# Rosko is really impressing me.



## cdwoodcox (Jul 4, 2015)

Maybe it is just the fact that he is getting older. But, I swear ever since, well a couple weeks after we got Athena. Rosko's obedience has been the best its ever been. Maybe the fact that I have to work with another dog now and he doesn't get all of my time makes him that much more willing to try and please me or get my praise. Maybe he feels that he has to set the example. Maybe I was spending too much time with him. I don't know. But I am liking it. I say sit he sits. I say down he goes down. I say stay he stays. I say attention he's front and center. I say come he hauls back. I say touch he takes his front paws and touches. I say heel he heels. Today while walking I decided to drop his leash. I half expected him to walk ahead, or get too far out, or just flat out do what he wanted. He heard the leash hit the ground looked up at me then back ahead, didn't miss a stride. We walked for 1/2 an hour like that.step for step turn for turn. The other night I was up on the couch playing with Athena trying to get her to stop with the biting. So I kept saying Athena no bite. she would stop for a couple seconds then I would be saying Athena no bite. After about 5 minutes of this Rosko gets up from beside my wife, walks behind the couch, brings out a tug rope, drops it on the couch beside me and Athena and goes and lays back down beside my wife. We all got a good laugh out of that. It was like he was telling me "stop with the no bite crap and redirect with this rope". Hopefully me writing this doesn't jinx it.


----------



## Castlemaid (Jun 29, 2006)

LOL, great story! Smart dog! 

That is awesome how Rosko is coming along - no doubt a big part is the work you have been doing with him from the very first day you've had him. I do believe that some of what you are seeing is, as you have guessed, a reaction to having Athena around. Same thing happened with my older dog when I got a puppy - Keeta suddenly improved 100% in obedience and behaviour - I did suspect that she was trying to be more 'grown up' and set an example. Or it was competition for my attention and approval - either way, I wasn't complaining!


----------



## dogma13 (Mar 8, 2014)

That's a great story about the rope!My dogs were never more obedient when a new puppy joined the pack,but they were always very nurturing to the baby.Sounds like Rosko is doing wonderfully


----------



## cdwoodcox (Jul 4, 2015)

Rosko has done a couple hilarious things. While in Georgia on vacation Athena had been home all morning while Rosko was with me hiking. When we got back to cabin Rosko wanted to lay around for a spell. Well Athena wanted to jump on him and play. So Rosko casually walked over to Athena's small crate and opened the door as he did Athena walked into the crate. Like he had this all planned out Rosko took his paw and pushed the door shut. He laid back down but since the door wasn't latched Athena was out in seconds. But we nontheless got a kick out of it.


----------



## dogma13 (Mar 8, 2014)

That's actually very impressive!When I was a kid we had a five year old collie and added a collie/gsd puppy.When the collie didn't want to be pestered he would pick up a bone or toy and pretend it was the most wonderful object to chew EVER! Then let the pup steal it so he could nap in peace.It is cool to watch them problem solve.


----------



## mburitica181 (Jul 22, 2015)

dogma13 said:


> That's actually very impressive!When I was a kid we had a five year old collie and added a collie/gsd puppy.When the collie didn't want to be pestered he would pick up a bone or toy and pretend it was the most wonderful object to chew EVER! Then let the pup steal it so he could nap in peace.It is cool to watch them problem solve.

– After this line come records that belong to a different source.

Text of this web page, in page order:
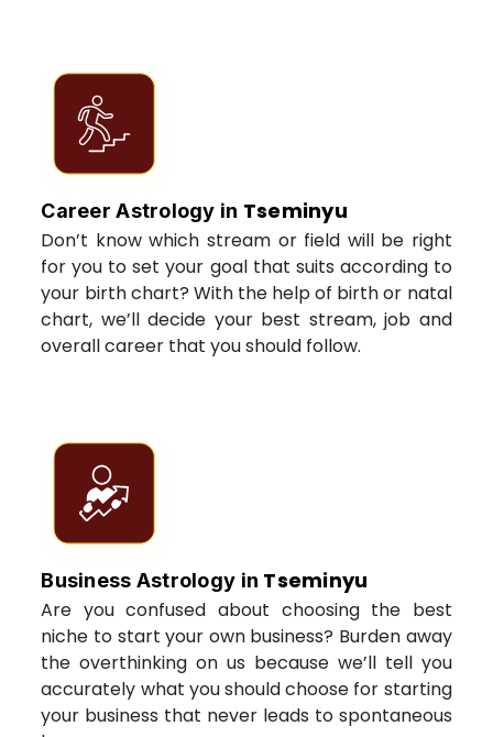
Career Astrology in Tseminyu
Don’t know which stream or field will be right
for you to set your goal that suits according to
your birth chart? With the help of birth or natal
chart, we’ll decide your best stream, job and
overall career that you should follow.
Business Astrology in Tseminyu
Are you confused about choosing the best
niche to start your own business? Burden away
the overthinking on us because we’ll tell you
accurately what you should choose for starting
your business that never leads to spontaneous
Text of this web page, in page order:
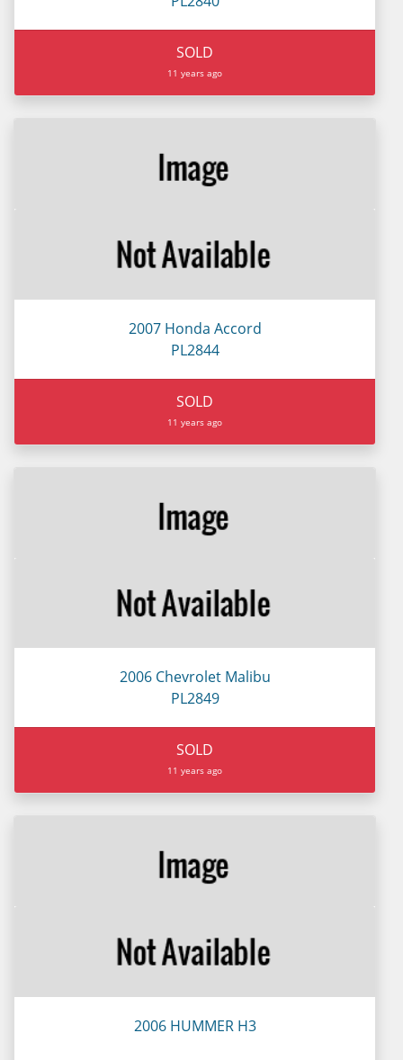
SOLD
11 years ago
2007 Honda Accord
PL2844
SOLD
11 years ago
2006 Chevrolet Malibu
PL2849
SOLD
11 years ago
2006 HUMMER H3
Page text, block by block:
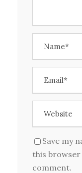
Save my
this
comment.
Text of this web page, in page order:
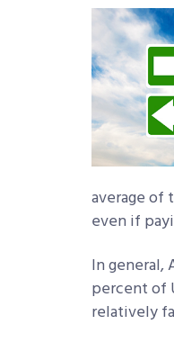
average of
even if
In general,
percent of
relatively
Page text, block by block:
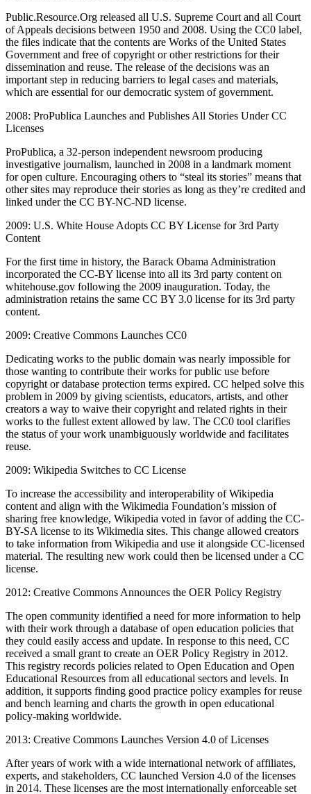
Public.Resource.Org released all U.S. Supreme Court and all Court
of Appeals decisions between 1950 and 2008. Using the CC0 label,
the files indicate that the contents are Works of the United States
Government and free of copyright or other restrictions for their
dissemination and reuse. The release of the decisions was an
important step in reducing barriers to legal cases and materials,
which are essential for our democratic system of government.
2008: ProPublica Launches and Publishes All Stories Under CC
Licenses
ProPublica, a 32-person independent newsroom producing
investigative journalism, launched in 2008 in a landmark moment
for open culture. Encouraging others to “steal its stories” means that
other sites may reproduce their stories as long as they’re credited and
linked under the CC BY-NC-ND license.
2009: U.S. White House Adopts CC BY License for 3rd Party
Content
For the first time in history, the Barack Obama Administration
incorporated the CC-BY license into all its 3rd party content on
whitehouse.gov following the 2009 inauguration. Today, the
administration retains the same CC BY 3.0 license for its 3rd party
content.
2009: Creative Commons Launches CC0
Dedicating works to the public domain was nearly impossible for
those wanting to contribute their works for public use before
copyright or database protection terms expired. CC helped solve this
problem in 2009 by giving scientists, educators, artists, and other
creators a way to waive their copyright and related rights in their
works to the fullest extent allowed by law. The CC0 tool clarifies
the status of your work unambiguously worldwide and facilitates
reuse.
2009: Wikipedia Switches to CC License
To increase the accessibility and interoperability of Wikipedia
content and align with the Wikimedia Foundation’s mission of
sharing free knowledge, Wikipedia voted in favor of adding the CC-
BY-SA license to its Wikimedia sites. This change allowed creators
to take information from Wikipedia and use it alongside CC-licensed
material. The resulting new work could then be licensed under a CC
license.
2012: Creative Commons Announces the OER Policy Registry
The open community identified a need for more information to help
with their work through a database of open education policies that
they could easily access and update. In response to this need, CC
received a small grant to create an OER Policy Registry in 2012.
This registry records policies related to Open Education and Open
Educational Resources from all educational sectors and levels. In
addition, it supports finding good practice policy examples for reuse
and bench learning and charts the growth in open educational
policy-making worldwide.
2013: Creative Commons Launches Version 4.0 of Licenses
After years of work with a wide international network of affiliates,
experts, and stakeholders, CC launched Version 4.0 of the licenses
in 2014. These licenses are the most internationally enforceable set
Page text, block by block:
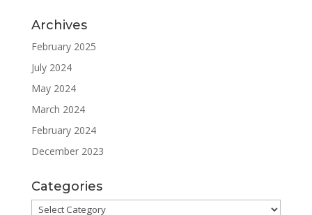
Archives
February 2025
July 2024
May 2024
March 2024
February 2024
December 2023
Categories
Categories
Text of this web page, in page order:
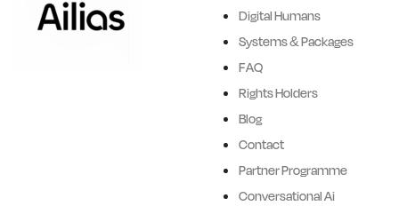
Digital Humans
Systems & Packages
FAQ
Rights Holders
Blog
Contact
Partner Programme
Conversational Ai
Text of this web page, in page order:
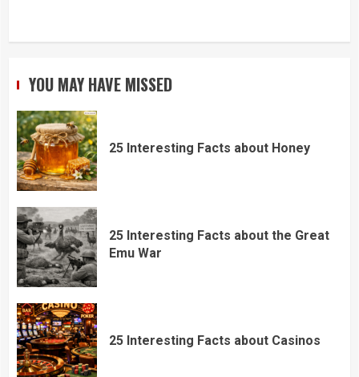
YOU MAY HAVE MISSED
25 Interesting Facts about Honey
25 Interesting Facts about the Great
Emu War
25 Interesting Facts about Casinos
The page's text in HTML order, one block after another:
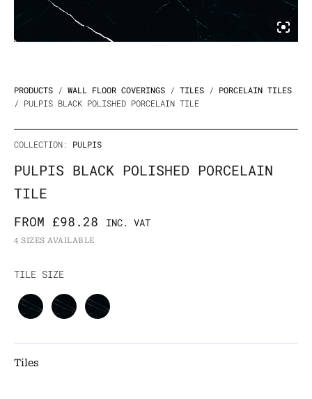
PRODUCTS / WALL FLOOR COVERINGS / TILES / PORCELAIN TILES
/ PULPIS BLACK POLISHED PORCELAIN TILE
COLLECTION: PULPIS
PULPIS BLACK POLISHED PORCELAIN
TILE
FROM £98.28 INC. VAT
4 SIZES AVAILABLE
TILE SIZE
Tiles
Pulpis
Polished
Tile
quantity
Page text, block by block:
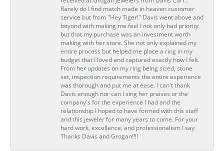
Rarely do I find match made in heaven customer
service but from "Hey Tiger!" Davis went above and
beyond with making me feel I not only had priority
but that my purchase was an investment worth
making with her store. She not only explained my
entire process but helped me place a ring in my
budget that I loved and captured exactly how I felt.
From her updates on my ring being sized, stone
set, inspection requirements the entire experience
was thorough and put me at ease. I can't thank
Davis enough nor can I sing her praises or the
company's for the experience I had and the
relationship I hoped to have formed with this staff
and this jeweler for many years to come. For your
hard work, excellence, and professionalism I say
Thanks Davis and Grogan!!!!
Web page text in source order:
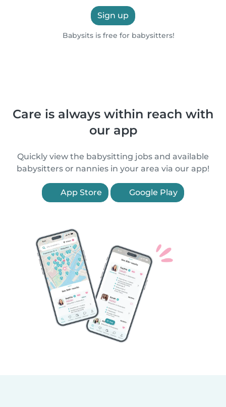
Sign up
Babysits is free for babysitters!
Care is always within reach with
our app
Quickly view the babysitting jobs and available
babysitters or nannies in your area via our app!
App Store Google Play
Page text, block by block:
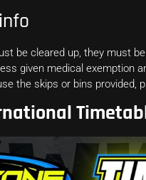
be cleared up, they must
given medical exemption
the skips or bins provided,
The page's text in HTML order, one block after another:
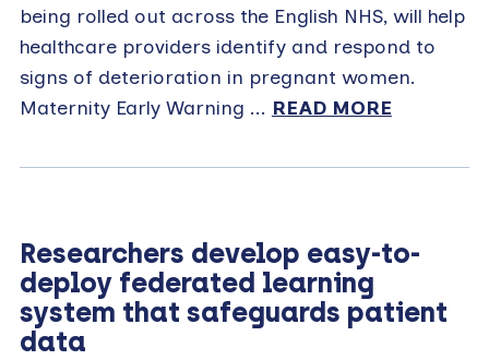
being rolled out across the English NHS, will help
healthcare providers identify and respond to
signs of deterioration in pregnant women.
Maternity Early Warning ... READ MORE
Researchers develop easy-to-
deploy federated learning
system that safeguards patient
data

That is probably the most adorable thing every! I wish my female would do that to our up lol. 




cdwoodcox said:


> Maybe it is just the fact that he is getting older. But, I swear ever since, well a couple weeks after we got Athena. Rosko's obedience has been the best its ever been. Maybe the fact that I have to work with another dog now and he doesn't get all of my time makes him that much more willing to try and please me or get my praise. Maybe he feels that he has to set the example. Maybe I was spending too much time with him. I don't know. But I am liking it. I say sit he sits. I say down he goes down. I say stay he stays. I say attention he's front and center. I say come he hauls back. I say touch he takes his front paws and touches. I say heel he heels. Today while walking I decided to drop his leash. I half expected him to walk ahead, or get too far out, or just flat out do what he wanted. He heard the leash hit the ground looked up at me then back ahead, didn't miss a stride. We walked for 1/2 an hour like that.step for step turn for turn. The other night I was up on the couch playing with Athena trying to get her to stop with the biting. So I kept saying Athena no bite. she would stop for a couple seconds then I would be saying Athena no bite. After about 5 minutes of this Rosko gets up from beside my wife, walks behind the couch, brings out a tug rope, drops it on the couch beside me and Athena and goes and lays back down beside my wife. We all got a good laugh out of that. It was like he was telling me "stop with the no bite crap and redirect with this rope". Hopefully me writing this doesn't jinx it.




Sounds like he takes a load off your back while youre training the up!


----------